▶ Task details: The response should be an exact transcription of the data below, free of images.

▶ Data extracted from a collection:
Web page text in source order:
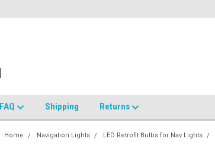
FAQ Shipping Returns
Home Navigation Lights LED Retrofit Bulbs for Nav Lights
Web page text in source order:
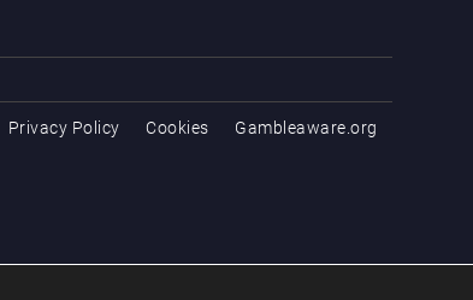
Privacy Policy Cookies Gambleaware.org
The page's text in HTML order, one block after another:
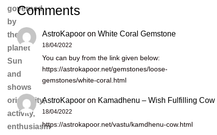
governed
by
the
planet
Sun
and
shows
originality,
activity,
enthusiasm
Comments
AstroKapoor on White Coral Gemstone
18/04/2022
You can buy from the link given below:
https://astrokapoor.net/gemstones/loose-
gemstones/white-coral.html
AstroKapoor on Kamadhenu – Wish Fulfilling Cow
18/04/2022
https://astrokapoor.net/vastu/kamdhenu-cow.html
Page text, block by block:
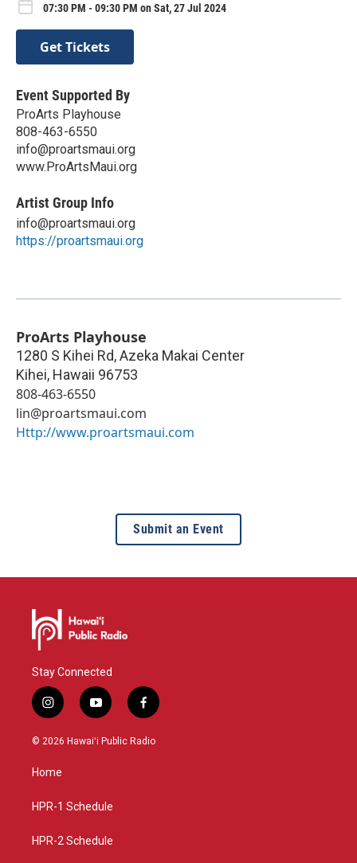
07:30 PM - 09:30 PM on Sat, 27 Jul 2024
Get Tickets
Event Supported By
ProArts Playhouse
808-463-6550
info@proartsmaui.org
www.ProArtsMaui.org
Artist Group Info
info@proartsmaui.org
https://proartsmaui.org
ProArts Playhouse
1280 S Kihei Rd, Azeka Makai Center
Kihei, Hawaii 96753
808-463-6550
lin@proartsmaui.com
Http://www.proartsmaui.com
Submit an Event
Stay Connected
i
n
s
a
g
a
y
o
u
f
a
c
© 2026 Hawaiʻi Public Radio
Home
HPR-1 Schedule
HPR-2 Schedule
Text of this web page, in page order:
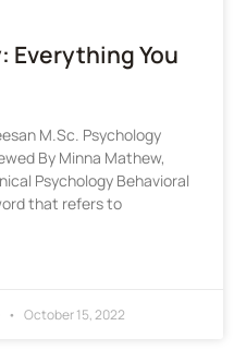
Everything You
M.Sc. Psychology
By Minna Mathew,
Psychology Behavioral
that refers to
October 15, 2022
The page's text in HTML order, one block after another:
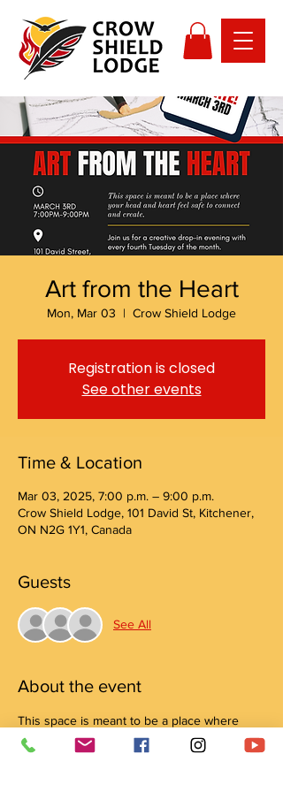
Art from the Heart
Mon, Mar 03
  |
Crow Shield Lodge
Registration is closed
See other events
Time & Location
Mar 03, 2025, 7:00 p.m. – 9:00 p.m.
Crow Shield Lodge, 101 David St, Kitchener,
ON N2G 1Y1, Canada
Guests
See All
About the event
This space is meant to be a place where
your head and heart feel safe to connect
and create! Join us for a creative drop-in
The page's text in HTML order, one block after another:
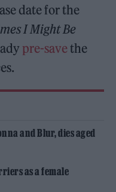
date for the
I Might Be
pre-savethe
and Blur, dies aged
as a female
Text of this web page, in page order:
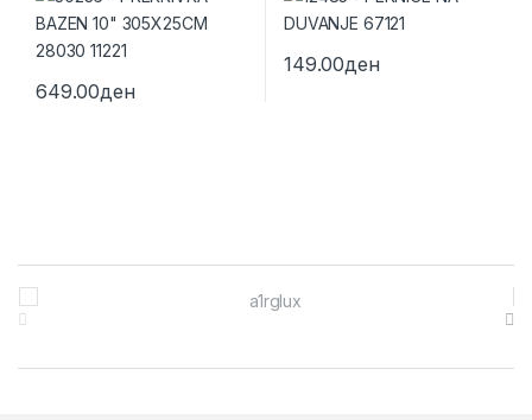
649.00ден
149.00ден
Brands Carousel
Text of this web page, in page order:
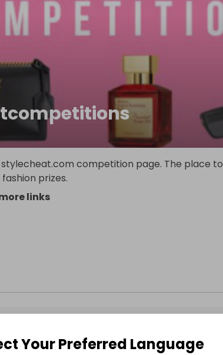
competition page. The place to
prizes.
links
Your Preferred Language
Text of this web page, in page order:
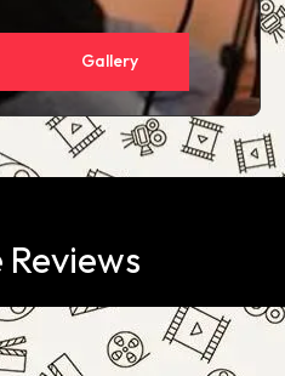
Gallery
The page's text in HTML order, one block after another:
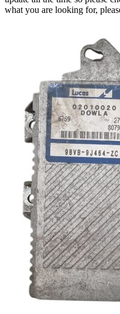
what you are looking for,
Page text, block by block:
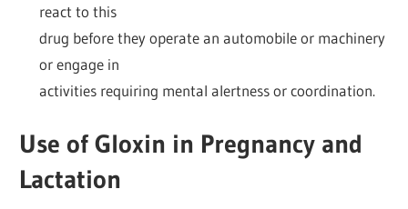
react to this
drug before they operate an automobile or machinery
or engage in
activities requiring mental alertness or coordination.
Use of Gloxin in Pregnancy and
Lactation
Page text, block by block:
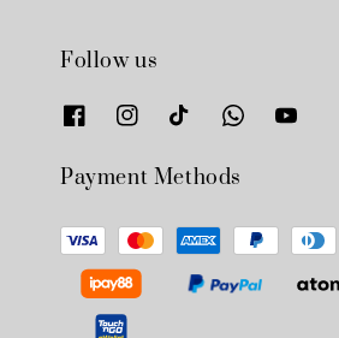
Follow us
Payment Methods

▶ Result:
Web page text in source order:
FAQ Shipping Returns
Home Navigation Lights LED Retrofit Bulbs for Nav Lights
Web page text in source order:
Privacy Policy Cookies Gambleaware.org
The page's text in HTML order, one block after another:
governed
by
the
planet
Sun
and
shows
originality,
activity,
enthusiasm
Comments
AstroKapoor on White Coral Gemstone
18/04/2022
You can buy from the link given below:
https://astrokapoor.net/gemstones/loose-
gemstones/white-coral.html
AstroKapoor on Kamadhenu – Wish Fulfilling Cow
18/04/2022
https://astrokapoor.net/vastu/kamdhenu-cow.html
Page text, block by block:
07:30 PM - 09:30 PM on Sat, 27 Jul 2024
Get Tickets
Event Supported By
ProArts Playhouse
808-463-6550
info@proartsmaui.org
www.ProArtsMaui.org
Artist Group Info
info@proartsmaui.org
https://proartsmaui.org
ProArts Playhouse
1280 S Kihei Rd, Azeka Makai Center
Kihei, Hawaii 96753
808-463-6550
lin@proartsmaui.com
Http://www.proartsmaui.com
Submit an Event
Stay Connected
i
n
s
a
g
a
y
o
u
f
a
c
© 2026 Hawaiʻi Public Radio
Home
HPR-1 Schedule
HPR-2 Schedule
Text of this web page, in page order:
Everything You
M.Sc. Psychology
By Minna Mathew,
Psychology Behavioral
that refers to
October 15, 2022
The page's text in HTML order, one block after another:
Art from the Heart
Mon, Mar 03
  |
Crow Shield Lodge
Registration is closed
See other events
Time & Location
Mar 03, 2025, 7:00 p.m. – 9:00 p.m.
Crow Shield Lodge, 101 David St, Kitchener,
ON N2G 1Y1, Canada
Guests
See All
About the event
This space is meant to be a place where
your head and heart feel safe to connect
and create! Join us for a creative drop-in
The page's text in HTML order, one block after another:
date for the
I Might Be
pre-savethe
and Blur, dies aged
as a female
Text of this web page, in page order:
649.00ден
149.00ден
Brands Carousel
Text of this web page, in page order:
competition page. The place to
prizes.
links
Your Preferred Language
Text of this web page, in page order:
Gallery
The page's text in HTML order, one block after another:
what you are looking for,
Page text, block by block:
react to this
drug before they operate an automobile or machinery
or engage in
activities requiring mental alertness or coordination.
Use of Gloxin in Pregnancy and
Lactation
Page text, block by block:
Follow us
Payment Methods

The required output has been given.